Com quase de 100 anos de história, a Orion Perfumaria, sediada em Belém (PA), está na terceira geração. “Trabalhamos com fórmulas tratadas porquê sigilo de família, com composições que vêm sendo passadas de geração em geração”, afirma Manuel Santos, sobrinho-neto do fundador e atual possuidor da empresa.

Segundo o empreendedor, o sigilo do sucesso é o estabilidade entre tradição inovação. "Preservamos as fórmulas e utilizamos as matérias-primas da região.
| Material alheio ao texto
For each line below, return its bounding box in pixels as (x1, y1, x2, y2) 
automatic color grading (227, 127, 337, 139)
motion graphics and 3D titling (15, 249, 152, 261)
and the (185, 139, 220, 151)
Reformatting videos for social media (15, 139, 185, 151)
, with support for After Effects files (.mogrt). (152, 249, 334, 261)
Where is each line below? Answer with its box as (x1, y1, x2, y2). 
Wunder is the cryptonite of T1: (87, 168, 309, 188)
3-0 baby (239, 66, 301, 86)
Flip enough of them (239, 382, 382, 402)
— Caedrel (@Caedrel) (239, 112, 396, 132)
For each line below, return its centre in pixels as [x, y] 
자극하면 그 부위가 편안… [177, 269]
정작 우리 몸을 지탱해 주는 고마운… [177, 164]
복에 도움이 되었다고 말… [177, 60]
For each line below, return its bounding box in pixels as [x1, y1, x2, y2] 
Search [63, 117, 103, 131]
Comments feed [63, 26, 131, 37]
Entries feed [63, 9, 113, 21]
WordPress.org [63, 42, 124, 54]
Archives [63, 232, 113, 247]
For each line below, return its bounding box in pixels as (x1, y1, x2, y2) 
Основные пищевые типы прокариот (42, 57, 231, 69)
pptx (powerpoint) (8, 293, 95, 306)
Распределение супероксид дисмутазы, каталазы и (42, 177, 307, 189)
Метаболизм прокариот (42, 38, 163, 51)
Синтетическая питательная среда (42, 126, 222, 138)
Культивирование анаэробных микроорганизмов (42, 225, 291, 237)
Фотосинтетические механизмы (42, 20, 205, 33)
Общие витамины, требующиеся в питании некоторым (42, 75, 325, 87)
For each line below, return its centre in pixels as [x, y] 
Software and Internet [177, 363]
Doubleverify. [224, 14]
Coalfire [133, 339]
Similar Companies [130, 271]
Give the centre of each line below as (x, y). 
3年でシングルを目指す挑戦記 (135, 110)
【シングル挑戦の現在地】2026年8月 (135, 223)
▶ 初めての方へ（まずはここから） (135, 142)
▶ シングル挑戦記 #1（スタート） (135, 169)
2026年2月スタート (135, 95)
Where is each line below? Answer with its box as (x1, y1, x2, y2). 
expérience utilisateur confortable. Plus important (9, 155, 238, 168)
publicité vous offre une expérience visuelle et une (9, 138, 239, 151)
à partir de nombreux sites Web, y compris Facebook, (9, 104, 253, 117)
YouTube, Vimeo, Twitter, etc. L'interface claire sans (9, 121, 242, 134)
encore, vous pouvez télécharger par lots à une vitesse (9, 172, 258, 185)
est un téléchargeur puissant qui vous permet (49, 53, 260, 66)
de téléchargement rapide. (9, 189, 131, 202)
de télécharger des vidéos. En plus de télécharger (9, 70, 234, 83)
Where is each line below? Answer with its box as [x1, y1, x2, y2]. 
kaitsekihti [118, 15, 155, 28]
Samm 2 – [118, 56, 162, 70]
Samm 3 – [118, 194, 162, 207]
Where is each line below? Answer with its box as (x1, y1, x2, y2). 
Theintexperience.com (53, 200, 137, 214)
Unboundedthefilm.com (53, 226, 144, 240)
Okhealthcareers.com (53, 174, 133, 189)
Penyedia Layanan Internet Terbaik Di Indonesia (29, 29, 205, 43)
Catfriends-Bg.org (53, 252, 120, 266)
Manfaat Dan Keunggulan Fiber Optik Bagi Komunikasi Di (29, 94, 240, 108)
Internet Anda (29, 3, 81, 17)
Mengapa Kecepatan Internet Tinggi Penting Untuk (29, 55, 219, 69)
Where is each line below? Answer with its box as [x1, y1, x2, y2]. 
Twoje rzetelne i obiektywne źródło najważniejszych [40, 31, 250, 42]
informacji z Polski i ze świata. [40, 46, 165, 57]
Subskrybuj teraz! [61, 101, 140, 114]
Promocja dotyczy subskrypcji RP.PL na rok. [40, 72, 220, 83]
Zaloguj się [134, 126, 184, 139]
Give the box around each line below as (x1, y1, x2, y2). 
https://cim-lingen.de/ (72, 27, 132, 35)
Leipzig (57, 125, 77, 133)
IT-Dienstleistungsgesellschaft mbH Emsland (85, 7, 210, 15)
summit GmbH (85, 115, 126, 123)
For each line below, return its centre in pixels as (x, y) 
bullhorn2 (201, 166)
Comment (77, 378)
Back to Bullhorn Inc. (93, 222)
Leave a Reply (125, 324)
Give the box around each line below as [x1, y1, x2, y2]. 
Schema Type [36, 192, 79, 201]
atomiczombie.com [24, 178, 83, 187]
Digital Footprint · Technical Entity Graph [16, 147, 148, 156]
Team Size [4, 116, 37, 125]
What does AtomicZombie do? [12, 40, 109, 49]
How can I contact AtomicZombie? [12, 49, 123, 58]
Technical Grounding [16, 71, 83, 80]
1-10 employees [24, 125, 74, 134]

Ao mesmo tempo, soubemos nos apropriar às mudanças do mercado e às novas formas de consumo", afirma. "Sempre valorizamos os ingredientes locais, porquê patchouly, priprioca e outras essências da floresta amazônica."
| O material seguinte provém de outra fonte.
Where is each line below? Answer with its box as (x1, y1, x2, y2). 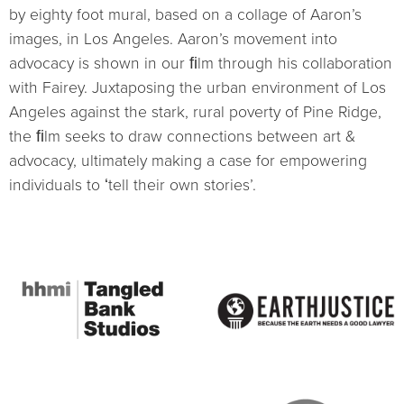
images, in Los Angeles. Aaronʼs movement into (9, 30, 337, 50)
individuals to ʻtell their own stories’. (9, 176, 256, 196)
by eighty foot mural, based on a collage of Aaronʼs (9, 5, 362, 25)
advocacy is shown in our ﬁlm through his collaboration (9, 54, 392, 74)
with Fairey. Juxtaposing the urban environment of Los (9, 78, 386, 98)
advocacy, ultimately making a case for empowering (9, 151, 367, 171)
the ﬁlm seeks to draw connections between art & (9, 127, 355, 147)
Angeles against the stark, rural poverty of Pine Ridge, (9, 103, 381, 123)
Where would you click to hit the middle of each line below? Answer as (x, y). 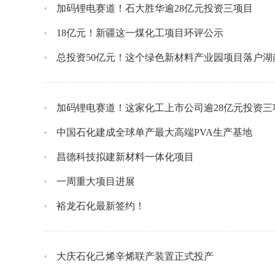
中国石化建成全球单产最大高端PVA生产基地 (154, 132)
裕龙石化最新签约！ (101, 206)
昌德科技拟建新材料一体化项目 (125, 157)
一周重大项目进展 (96, 181)
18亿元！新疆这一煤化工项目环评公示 (140, 33)
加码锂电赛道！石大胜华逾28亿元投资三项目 (155, 8)
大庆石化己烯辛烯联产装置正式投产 (135, 256)
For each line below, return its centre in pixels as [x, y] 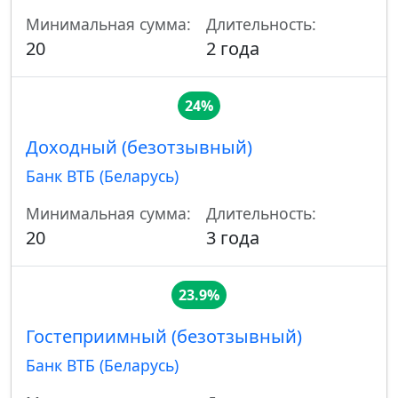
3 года [233, 238]
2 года [233, 49]
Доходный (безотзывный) [139, 147]
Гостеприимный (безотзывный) [164, 337]
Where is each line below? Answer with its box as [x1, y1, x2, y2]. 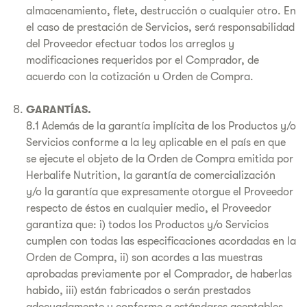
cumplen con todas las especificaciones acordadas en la [26, 235, 296, 247]
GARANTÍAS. [26, 103, 91, 116]
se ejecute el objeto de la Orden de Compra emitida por [26, 153, 293, 165]
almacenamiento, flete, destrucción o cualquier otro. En [26, 5, 296, 17]
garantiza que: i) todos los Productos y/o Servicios [26, 219, 269, 231]
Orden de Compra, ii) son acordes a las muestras [26, 251, 262, 264]
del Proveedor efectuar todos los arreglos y [26, 38, 234, 50]
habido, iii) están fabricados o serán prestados [26, 284, 251, 297]
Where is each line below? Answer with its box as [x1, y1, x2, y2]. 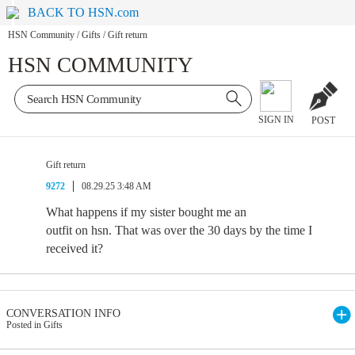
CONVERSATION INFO [6, 307, 120, 319]
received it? [46, 242, 103, 255]
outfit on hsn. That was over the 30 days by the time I [46, 223, 312, 237]
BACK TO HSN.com [28, 6, 139, 19]
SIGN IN [258, 114, 294, 126]
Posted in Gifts [6, 319, 63, 330]
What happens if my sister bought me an [46, 205, 246, 219]
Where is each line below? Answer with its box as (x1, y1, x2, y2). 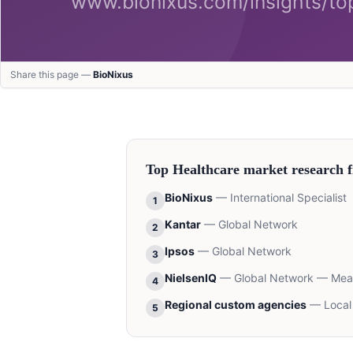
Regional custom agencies (165, 297, 307, 311)
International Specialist (230, 190, 347, 204)
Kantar (165, 217, 201, 231)
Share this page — (10, 68, 93, 80)
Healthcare (173, 161, 240, 177)
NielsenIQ (165, 270, 217, 284)
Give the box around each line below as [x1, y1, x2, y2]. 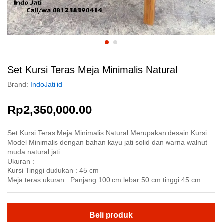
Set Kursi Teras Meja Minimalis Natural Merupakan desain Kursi [7, 129, 207, 137]
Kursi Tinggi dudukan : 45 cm [7, 166, 99, 174]
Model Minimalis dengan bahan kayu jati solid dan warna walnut [7, 138, 207, 146]
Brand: [7, 80, 30, 88]
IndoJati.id [30, 80, 62, 88]
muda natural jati [7, 148, 60, 156]
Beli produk [89, 211, 133, 219]
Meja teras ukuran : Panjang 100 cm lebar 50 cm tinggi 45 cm [7, 176, 201, 184]
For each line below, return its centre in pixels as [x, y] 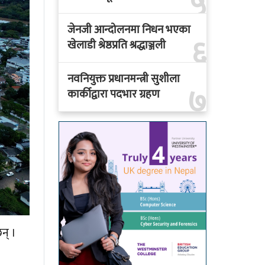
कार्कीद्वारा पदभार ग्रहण [113, 95]
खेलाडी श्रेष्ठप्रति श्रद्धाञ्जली [116, 46]
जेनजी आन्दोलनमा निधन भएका [129, 30]
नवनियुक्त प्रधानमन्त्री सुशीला [123, 79]
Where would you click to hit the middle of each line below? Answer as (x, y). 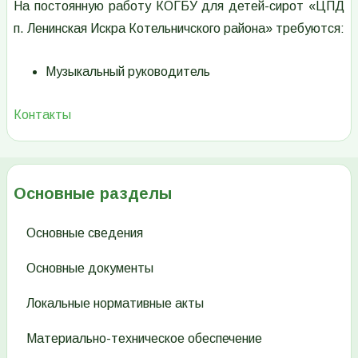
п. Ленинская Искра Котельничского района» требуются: (179, 28)
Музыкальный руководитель (128, 71)
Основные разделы (93, 193)
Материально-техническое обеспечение (144, 338)
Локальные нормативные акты (115, 303)
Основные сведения (85, 233)
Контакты (42, 114)
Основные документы (90, 268)
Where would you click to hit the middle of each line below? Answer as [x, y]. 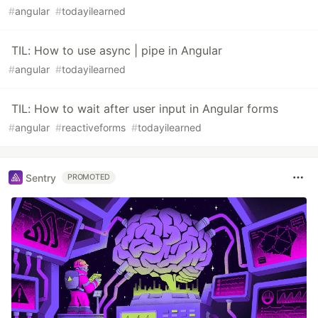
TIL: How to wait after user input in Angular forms [145, 109]
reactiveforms [94, 127]
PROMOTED [89, 177]
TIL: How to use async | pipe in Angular [117, 50]
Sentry [41, 177]
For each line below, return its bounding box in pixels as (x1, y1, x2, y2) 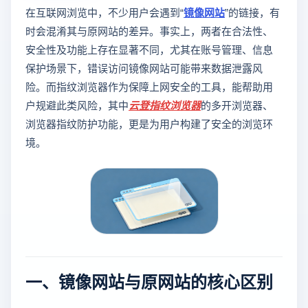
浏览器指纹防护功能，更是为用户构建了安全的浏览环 (25, 116, 273, 131)
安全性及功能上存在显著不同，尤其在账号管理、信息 (25, 42, 273, 56)
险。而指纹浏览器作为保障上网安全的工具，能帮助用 (25, 79, 273, 93)
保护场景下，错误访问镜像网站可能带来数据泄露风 (25, 60, 263, 75)
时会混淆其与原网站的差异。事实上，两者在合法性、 (25, 23, 273, 38)
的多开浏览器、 (201, 98, 273, 112)
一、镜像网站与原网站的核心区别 (25, 268, 273, 293)
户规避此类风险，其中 (25, 98, 129, 112)
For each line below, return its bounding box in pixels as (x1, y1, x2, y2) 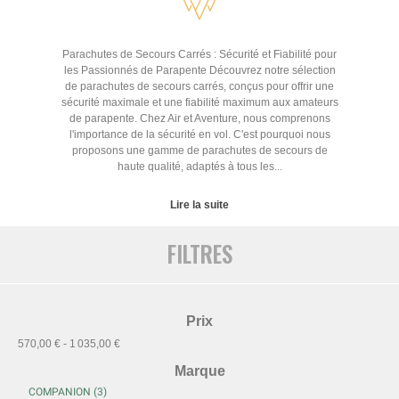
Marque (174, 362, 225, 379)
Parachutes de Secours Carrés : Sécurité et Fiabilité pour (62, 48, 337, 61)
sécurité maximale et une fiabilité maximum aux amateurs (61, 96, 338, 110)
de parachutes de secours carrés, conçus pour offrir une (65, 80, 334, 94)
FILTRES (167, 237, 232, 270)
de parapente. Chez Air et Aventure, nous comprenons (69, 112, 330, 126)
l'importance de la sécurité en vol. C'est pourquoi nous (69, 128, 330, 142)
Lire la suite (169, 199, 229, 212)
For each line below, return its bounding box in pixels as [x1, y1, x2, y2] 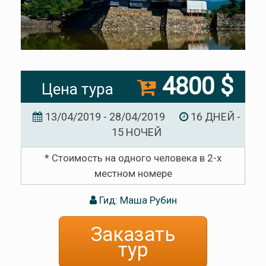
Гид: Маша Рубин [96, 194, 177, 207]
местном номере [94, 167, 172, 179]
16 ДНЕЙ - [188, 110, 240, 123]
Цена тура [42, 80, 113, 98]
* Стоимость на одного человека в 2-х [45, 151, 221, 164]
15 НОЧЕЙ [111, 125, 161, 138]
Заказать [91, 222, 175, 246]
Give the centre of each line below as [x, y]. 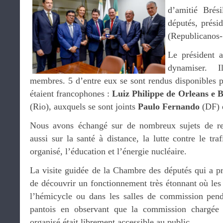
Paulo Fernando [169, 107]
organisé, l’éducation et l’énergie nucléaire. [108, 151]
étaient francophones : [71, 94]
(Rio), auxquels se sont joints [84, 107]
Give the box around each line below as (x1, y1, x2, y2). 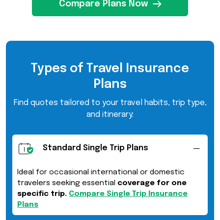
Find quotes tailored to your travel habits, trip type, (13, 99, 207, 108)
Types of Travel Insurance (31, 62, 189, 76)
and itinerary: (86, 110, 134, 119)
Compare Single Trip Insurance (69, 190, 188, 198)
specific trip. (17, 190, 67, 198)
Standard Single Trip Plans (43, 143, 148, 152)
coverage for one (117, 179, 187, 187)
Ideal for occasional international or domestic (17, 168, 185, 176)
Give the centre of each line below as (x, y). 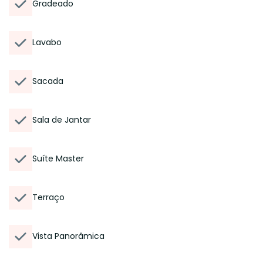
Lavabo (47, 42)
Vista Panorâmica (68, 236)
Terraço (48, 197)
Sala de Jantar (62, 120)
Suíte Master (58, 159)
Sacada (48, 81)

Entre os aromas mais tradicionais estão “Cheiro do Pará”, “Patchouly” e “Manipanço Amazônico”, todos com mais de 50 anos.

A empresa mantém a produção artesanal de colônias, perfumes, home spray, difusores e sabonetes líquidos. O faturamento médio por mês é de R$ 225 milénio.

Fundada em 1927, a empresa começou com o imigrante português Antônio Santos Agra Gomes, que mudou os planos de terebrar uma panificadora e passou a trabalhar com perfumes, seguindo a sugestão de um camarada. O pai de Manuel, que se labareda Manuel Rodrigues dos Santos, chegou ao Brasil em 1955 para ajudar na loja.

Nascido em Viana do Fortaleza, em Portugal, o atual gestor passou a integrar o negócio aos 18 anos. “A primeira coisa que o meu pai falou quando eu entrei foi: ‘Cá dentro você não é meu fruto, é um funcionário porquê os outros’”, conta Manuel, hoje com 57 anos.

O empreendedor passou por diferentes etapas antes de assumir funções administrativas. Começou na superfície de embalagem, onde recebia todos os pedidos. Depois, passou para a produção, ajudando com a matéria-prima e a fabricação de colônias. Ele fez segmento da risca de produção de sabonetes e, por termo, passou a preparar os perfumes, manipulando fórmulas e essências.

“Meu pai e o macróbio fundador não quiseram investir muito cá porque a teoria era permanecer no Brasil para lucrar quantia, mas voltar para Portugal depois para aproveitar. No entanto, eles faleceram antes disso”, diz Manuel.

Há cinco anos, o empreendedor optou por comprar a segmento do negócio de seu tio e assumir totalmente o negócio. Hoje, a sua esposa Cristiane Santos também é sócia da empresa e cria as fórmulas dos produtos.

Com Manuel adiante da gestão, a perfumaria passou por mudanças estruturais. Ele adquiriu o prédio da loja, ampliou o espaço e investiu em equipamentos porquê envasadora e rotuladora.

A Orion também vem reformulando embalagens e rótulos. Segundo o empreendedor, os investimentos são graduais. “Vou fazendo pouquinho a pouquinho porque a situação atual não permite um investimento muito grande de uma vez”, diz. Ele também planeja instalar placas solares e ampliar a climatização das áreas interna e de produção. “Cá em Belém é muito quente, e preciso deixar o envolvente mais confortável para os funcionários.”

A aproximação da COP30 criou oportunidades para pequenos negócios locais, ele diz. Nos últimos dois meses, a empresa abriu dois novos pontos de venda: um no shopping Recinto Belém e outro no Mercado de São Brás, por meio de uma parceria articulada pelo Sindicato das Indústrias de Produtos Químicos, Farmacêuticos e de Perfumaria e Artigos de Toucador do Estado do Pará (Sinquifarma).

“Espero que a COP traga resultados positivos para mim e para todos os empreendedores, proporcionando a oportunidade de lucrar quantia e, ao mesmo tempo, mostrar a qualidade dos produtos regionais do Pará”, diz.

A Orion planeja ampliar o portfólio até o início de 2026. Entre os lançamentos previstos estão perfume para cabelo e hidratante para as mãos.